8. Blocked capillary. Every trace using a particular capillary fails. Can be identified by tracking trace quality on a trace by trace basis.

Solutions:

Poor quality DNA. The best way of avoiding this problem is to not sequence plasmid DNA and sequence a PCR amplified fragment of the plasmid insert. If this is not possible then it is recommended that a plasmid miniprep kit is used. One tip is to perform a final ethanol precipitation on the kit purified plasmid DNA. This often solves problems with the quality of the template.

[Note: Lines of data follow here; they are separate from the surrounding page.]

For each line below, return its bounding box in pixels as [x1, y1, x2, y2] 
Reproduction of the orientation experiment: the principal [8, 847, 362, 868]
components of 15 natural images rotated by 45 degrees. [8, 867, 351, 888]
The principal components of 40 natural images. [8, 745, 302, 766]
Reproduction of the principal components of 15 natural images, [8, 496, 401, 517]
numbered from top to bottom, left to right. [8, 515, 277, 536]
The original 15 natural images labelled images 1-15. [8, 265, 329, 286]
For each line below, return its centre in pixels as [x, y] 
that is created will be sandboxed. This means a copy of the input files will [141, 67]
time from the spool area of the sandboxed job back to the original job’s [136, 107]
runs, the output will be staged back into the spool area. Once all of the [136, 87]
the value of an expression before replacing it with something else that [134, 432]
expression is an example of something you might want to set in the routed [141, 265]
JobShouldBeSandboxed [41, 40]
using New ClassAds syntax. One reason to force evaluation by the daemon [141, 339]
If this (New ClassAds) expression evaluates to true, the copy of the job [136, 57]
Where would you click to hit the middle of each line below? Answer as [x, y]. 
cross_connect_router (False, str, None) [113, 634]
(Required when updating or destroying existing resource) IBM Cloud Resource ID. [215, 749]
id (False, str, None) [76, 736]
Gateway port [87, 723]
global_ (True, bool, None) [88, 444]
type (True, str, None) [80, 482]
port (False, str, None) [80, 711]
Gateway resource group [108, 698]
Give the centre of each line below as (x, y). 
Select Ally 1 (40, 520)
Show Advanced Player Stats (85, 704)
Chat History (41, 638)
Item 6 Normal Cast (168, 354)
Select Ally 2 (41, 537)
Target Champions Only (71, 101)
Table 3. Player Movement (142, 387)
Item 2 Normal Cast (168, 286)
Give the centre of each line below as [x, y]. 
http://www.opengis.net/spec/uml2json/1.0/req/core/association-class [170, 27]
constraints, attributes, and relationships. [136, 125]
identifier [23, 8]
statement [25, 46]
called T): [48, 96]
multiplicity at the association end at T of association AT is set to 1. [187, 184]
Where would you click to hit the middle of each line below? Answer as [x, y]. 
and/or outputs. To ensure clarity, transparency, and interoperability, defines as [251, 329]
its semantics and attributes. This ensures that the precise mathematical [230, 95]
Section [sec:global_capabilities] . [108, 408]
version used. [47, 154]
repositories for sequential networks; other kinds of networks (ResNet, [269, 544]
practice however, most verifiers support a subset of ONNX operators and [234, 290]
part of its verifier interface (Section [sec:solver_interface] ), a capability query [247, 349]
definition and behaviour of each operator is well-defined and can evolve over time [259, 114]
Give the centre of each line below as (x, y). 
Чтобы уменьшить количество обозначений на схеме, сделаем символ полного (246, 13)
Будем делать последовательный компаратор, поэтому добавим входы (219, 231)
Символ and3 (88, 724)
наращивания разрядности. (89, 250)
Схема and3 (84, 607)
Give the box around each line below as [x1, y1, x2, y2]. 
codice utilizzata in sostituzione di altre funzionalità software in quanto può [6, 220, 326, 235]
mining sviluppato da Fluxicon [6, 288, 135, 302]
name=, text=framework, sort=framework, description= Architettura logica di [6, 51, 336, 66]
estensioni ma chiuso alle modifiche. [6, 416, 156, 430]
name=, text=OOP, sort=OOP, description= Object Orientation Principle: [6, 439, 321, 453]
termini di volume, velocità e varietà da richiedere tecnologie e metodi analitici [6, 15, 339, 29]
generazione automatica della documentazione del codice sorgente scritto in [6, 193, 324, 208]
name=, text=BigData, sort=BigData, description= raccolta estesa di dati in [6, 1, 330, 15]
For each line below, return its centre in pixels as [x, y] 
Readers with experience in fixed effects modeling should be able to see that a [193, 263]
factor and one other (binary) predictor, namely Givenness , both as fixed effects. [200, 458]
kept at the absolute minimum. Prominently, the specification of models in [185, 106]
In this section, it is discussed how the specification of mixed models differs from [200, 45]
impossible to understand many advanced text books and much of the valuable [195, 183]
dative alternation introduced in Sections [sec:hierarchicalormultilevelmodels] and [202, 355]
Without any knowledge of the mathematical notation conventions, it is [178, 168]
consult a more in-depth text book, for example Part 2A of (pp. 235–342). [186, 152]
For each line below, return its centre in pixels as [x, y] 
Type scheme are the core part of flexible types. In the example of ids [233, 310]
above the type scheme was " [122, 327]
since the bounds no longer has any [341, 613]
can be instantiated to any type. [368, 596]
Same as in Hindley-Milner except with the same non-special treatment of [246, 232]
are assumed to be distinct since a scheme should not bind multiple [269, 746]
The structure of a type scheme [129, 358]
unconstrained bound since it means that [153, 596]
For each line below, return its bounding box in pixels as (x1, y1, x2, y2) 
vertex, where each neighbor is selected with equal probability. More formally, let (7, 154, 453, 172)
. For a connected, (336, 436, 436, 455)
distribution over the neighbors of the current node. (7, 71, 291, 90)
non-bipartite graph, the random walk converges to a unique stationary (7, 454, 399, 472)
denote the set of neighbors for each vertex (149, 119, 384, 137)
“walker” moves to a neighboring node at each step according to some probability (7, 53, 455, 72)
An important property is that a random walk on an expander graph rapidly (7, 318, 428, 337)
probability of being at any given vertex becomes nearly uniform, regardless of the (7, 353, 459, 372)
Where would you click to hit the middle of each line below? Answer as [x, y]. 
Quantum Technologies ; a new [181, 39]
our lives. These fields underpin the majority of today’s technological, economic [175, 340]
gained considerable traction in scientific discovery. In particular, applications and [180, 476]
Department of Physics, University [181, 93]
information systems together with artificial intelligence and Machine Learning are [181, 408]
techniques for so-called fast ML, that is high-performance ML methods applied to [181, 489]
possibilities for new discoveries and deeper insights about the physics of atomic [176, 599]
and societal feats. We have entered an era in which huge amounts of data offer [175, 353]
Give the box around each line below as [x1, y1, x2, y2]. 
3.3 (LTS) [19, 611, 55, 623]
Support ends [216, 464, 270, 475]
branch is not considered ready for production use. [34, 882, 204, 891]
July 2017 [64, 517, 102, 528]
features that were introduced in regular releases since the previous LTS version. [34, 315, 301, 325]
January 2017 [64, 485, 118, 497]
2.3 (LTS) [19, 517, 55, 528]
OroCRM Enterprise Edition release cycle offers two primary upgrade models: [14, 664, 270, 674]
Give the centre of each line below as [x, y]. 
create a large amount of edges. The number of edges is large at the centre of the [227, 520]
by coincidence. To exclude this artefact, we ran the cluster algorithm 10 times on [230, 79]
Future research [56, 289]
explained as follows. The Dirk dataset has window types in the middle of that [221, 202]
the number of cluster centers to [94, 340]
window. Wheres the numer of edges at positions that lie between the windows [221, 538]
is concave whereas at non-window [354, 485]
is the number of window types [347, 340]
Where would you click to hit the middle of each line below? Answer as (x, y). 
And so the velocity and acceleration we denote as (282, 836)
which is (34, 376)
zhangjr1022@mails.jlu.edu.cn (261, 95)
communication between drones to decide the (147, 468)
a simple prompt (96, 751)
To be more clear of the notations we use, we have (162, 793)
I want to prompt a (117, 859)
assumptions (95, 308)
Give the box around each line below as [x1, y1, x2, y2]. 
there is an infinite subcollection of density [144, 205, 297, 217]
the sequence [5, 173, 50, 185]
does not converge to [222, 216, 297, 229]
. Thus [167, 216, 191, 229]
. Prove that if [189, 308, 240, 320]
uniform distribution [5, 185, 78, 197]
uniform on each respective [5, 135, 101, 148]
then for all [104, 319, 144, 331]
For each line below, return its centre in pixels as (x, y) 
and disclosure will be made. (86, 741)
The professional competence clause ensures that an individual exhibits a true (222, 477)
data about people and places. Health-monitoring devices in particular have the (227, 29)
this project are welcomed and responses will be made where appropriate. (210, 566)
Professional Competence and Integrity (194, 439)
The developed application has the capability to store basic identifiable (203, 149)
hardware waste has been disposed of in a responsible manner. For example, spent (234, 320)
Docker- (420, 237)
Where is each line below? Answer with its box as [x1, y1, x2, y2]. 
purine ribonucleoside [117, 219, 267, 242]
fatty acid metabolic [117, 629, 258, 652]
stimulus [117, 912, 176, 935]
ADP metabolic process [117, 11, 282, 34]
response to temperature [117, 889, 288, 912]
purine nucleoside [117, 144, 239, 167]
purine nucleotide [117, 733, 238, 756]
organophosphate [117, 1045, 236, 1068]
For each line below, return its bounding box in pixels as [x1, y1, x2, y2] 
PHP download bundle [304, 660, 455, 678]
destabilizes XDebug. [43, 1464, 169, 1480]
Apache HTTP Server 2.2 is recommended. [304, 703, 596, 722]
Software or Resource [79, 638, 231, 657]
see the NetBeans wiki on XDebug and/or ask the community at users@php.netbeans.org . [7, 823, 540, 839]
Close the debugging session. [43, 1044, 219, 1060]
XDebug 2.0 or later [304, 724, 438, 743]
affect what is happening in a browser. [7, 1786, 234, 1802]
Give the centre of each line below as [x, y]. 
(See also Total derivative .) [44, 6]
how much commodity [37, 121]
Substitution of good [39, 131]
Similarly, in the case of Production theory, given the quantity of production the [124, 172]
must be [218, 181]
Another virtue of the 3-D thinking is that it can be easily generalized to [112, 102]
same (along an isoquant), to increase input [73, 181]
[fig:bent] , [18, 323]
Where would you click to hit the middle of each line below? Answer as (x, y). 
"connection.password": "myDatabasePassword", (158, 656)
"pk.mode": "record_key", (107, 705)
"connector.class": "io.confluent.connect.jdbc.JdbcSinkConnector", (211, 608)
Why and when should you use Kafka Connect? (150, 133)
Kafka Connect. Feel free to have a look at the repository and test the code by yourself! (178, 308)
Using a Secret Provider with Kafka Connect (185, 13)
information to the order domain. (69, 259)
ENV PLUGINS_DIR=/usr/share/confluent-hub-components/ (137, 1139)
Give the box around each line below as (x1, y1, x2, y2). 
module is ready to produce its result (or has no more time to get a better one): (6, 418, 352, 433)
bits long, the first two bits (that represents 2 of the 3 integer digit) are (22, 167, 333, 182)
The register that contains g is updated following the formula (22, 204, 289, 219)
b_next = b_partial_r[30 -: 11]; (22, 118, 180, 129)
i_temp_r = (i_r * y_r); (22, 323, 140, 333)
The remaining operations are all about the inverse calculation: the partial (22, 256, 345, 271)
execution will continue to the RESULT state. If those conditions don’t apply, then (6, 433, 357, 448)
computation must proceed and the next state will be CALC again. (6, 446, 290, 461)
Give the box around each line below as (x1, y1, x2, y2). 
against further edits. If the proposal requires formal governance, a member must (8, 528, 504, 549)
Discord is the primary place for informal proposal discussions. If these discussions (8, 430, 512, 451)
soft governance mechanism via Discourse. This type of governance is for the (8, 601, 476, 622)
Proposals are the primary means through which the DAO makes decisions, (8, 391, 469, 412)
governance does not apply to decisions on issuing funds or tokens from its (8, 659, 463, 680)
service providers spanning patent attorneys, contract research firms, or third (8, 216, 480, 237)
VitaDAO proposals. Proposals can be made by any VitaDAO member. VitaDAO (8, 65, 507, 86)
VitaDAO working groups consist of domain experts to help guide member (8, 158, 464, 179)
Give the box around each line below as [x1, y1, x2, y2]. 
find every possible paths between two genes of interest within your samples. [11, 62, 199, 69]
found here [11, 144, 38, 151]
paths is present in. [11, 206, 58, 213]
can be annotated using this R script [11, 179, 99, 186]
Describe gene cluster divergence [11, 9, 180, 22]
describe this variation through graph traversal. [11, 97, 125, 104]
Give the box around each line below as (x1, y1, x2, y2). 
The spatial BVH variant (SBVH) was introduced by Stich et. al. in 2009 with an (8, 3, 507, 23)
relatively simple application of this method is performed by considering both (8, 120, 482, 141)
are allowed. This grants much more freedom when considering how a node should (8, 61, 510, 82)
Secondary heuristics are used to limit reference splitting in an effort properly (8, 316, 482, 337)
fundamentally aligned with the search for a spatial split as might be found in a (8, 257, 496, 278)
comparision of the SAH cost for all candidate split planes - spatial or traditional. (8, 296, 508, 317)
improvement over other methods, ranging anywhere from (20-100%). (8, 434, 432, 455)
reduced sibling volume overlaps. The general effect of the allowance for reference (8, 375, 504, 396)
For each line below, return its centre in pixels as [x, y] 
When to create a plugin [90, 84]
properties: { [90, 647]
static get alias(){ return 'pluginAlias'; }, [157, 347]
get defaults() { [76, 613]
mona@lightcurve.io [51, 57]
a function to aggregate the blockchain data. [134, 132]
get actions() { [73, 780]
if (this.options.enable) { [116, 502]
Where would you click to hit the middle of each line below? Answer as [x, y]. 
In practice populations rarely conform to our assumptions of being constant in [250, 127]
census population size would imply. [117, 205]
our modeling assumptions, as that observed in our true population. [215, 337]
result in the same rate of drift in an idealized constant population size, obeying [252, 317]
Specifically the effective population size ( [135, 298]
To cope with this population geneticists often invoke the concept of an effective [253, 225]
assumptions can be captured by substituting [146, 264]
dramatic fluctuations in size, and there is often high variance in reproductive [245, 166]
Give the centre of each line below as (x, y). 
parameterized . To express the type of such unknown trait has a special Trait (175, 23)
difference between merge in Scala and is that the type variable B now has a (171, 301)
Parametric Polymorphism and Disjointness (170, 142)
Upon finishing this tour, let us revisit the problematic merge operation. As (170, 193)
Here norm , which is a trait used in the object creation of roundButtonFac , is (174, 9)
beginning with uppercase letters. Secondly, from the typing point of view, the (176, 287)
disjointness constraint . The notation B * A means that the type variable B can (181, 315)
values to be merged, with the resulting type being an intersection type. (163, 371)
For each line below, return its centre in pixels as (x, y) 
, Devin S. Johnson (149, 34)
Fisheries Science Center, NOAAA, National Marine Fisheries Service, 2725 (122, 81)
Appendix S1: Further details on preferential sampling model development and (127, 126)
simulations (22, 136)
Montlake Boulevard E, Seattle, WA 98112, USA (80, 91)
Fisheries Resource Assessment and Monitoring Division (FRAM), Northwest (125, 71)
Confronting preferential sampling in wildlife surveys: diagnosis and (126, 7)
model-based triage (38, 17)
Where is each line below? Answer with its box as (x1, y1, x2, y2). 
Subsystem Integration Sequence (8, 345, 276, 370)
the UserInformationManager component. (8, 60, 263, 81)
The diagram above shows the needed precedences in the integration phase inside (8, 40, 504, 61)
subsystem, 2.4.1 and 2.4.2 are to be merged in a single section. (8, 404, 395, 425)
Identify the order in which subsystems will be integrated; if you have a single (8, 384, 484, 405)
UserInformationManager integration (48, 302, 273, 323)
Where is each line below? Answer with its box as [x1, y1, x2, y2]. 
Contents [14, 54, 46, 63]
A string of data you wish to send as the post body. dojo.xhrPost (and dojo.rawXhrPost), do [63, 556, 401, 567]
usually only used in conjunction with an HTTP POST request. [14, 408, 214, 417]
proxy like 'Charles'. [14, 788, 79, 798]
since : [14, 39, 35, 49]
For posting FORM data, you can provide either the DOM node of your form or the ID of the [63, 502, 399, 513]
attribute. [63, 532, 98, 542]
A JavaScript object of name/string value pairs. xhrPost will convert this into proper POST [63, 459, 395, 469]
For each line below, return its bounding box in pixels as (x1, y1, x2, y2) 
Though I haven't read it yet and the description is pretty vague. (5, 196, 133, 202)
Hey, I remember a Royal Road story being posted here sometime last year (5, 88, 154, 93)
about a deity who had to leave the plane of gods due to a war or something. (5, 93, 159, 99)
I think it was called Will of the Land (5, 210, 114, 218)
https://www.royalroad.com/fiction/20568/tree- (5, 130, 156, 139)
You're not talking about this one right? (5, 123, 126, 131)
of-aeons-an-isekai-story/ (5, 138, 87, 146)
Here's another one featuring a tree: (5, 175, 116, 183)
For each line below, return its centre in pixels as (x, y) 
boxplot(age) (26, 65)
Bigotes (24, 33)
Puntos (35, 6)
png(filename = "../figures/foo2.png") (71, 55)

Loss of sequencing reaction during clean up. This can be avoided by not using an ethanol precipitation protocol to clean up the sequencing reaction. There are a number of kits that work very well, unfortunately they can be very expensive. One tip for avoiding loss of the reaction DNA pellet when using the ethanol protocol is to add 1µl of a 20 mg/ml solution of glycogen (Sigma G-1508) to the sequencing reaction before adding the ethanol. This helps make the pellet visible and the glycogen does not seem to interfere with the injection of the sequencing fragments onto the sequencers capillaries.

Too much template DNA was used. This can be avoid by checking the concentration of the template on an agarose gel before sequencing. This will also allow you to see the purity of the template DNA and if there is a significant amount of contaminating genomic DNA or RNA present. Do not rely on a spectrophotometer reading to calculate the template concentration.

Wrong primer. This is simple to solve, but can be difficult to detect. Check the sequence of the primer and template to make sure that the primer binding site is present. This can be a particular problem with some "universal" forward and reverse primer sequences which do not work with some common plasmids. Do not trust other people's working stock solutions (especially those of your unreliable your lab colleagues!) and make your own. It might take 5 minutes longer, but it will save you a lot of future headaches.

Bad water. Inhibitors can end up in lab water stocks that can kill DNA sequencing reactions. If you think this may be a problem then throw out the water and use a fresh stock - remember water is cheap.

Degraded primer. Don't use old diluted primer stocks. Store the primers in 10mM Tris/ 0.1 mM EDTA (pH 8.5) rather than water. Don't use other peoples stocks. If you have any doubt about how the primer quality through it out and make up a fresh working solution from the primer stock.

Failed oligonucleotide synthesis. If you suspect that the primer is poor quality either have it presbyters or check in a polymerase chain reaction (PCR). Alternatively if you have a control template that you know should work with the primer then this can be a good way of identifying primer problems.

Dead sequencing chemistry. This is a relatively rare problem, however, if a batch of BigDye chemistry has not been used for some time, or there is any doubt about how it has been stored, then it is advisable to perform a control sequencing reaction before undertaking a large number of experimental reactions. Many problems with dead chemistry can be prevented by storing the BigDye chemistry in small aliquots and avoiding repeated freeze/thaw cycles.

Blocked capillary. Can be identified by tracking trace quality on a trace by trace basis. While this can be done manually we recommend using our QualTrace software. If you suspect that a sequencer capillary is blocked then inform the operator.

Causes:

Capillary overload. Unlike a lot of DNA sequencing problems delayed peak signal has only one cause - capillary overload. The two most common causes of capillary overload are too much template DNA or dirty template DNA contaminated with proteins an/or salt.

Solutions:

Use less template DNA. Modern ABI capillary sequencers require far less template DNA than the old slab based sequencers, however, many researchers are still using protocols developed for the slab based system. Try the suggestions made in the DNA sequencing protocol tips page.

Use cleaner DNA. Try changing you template preparation protocol. A good cheap template preparation protocol that works well with sequencing is the ExoI/SAP clean up.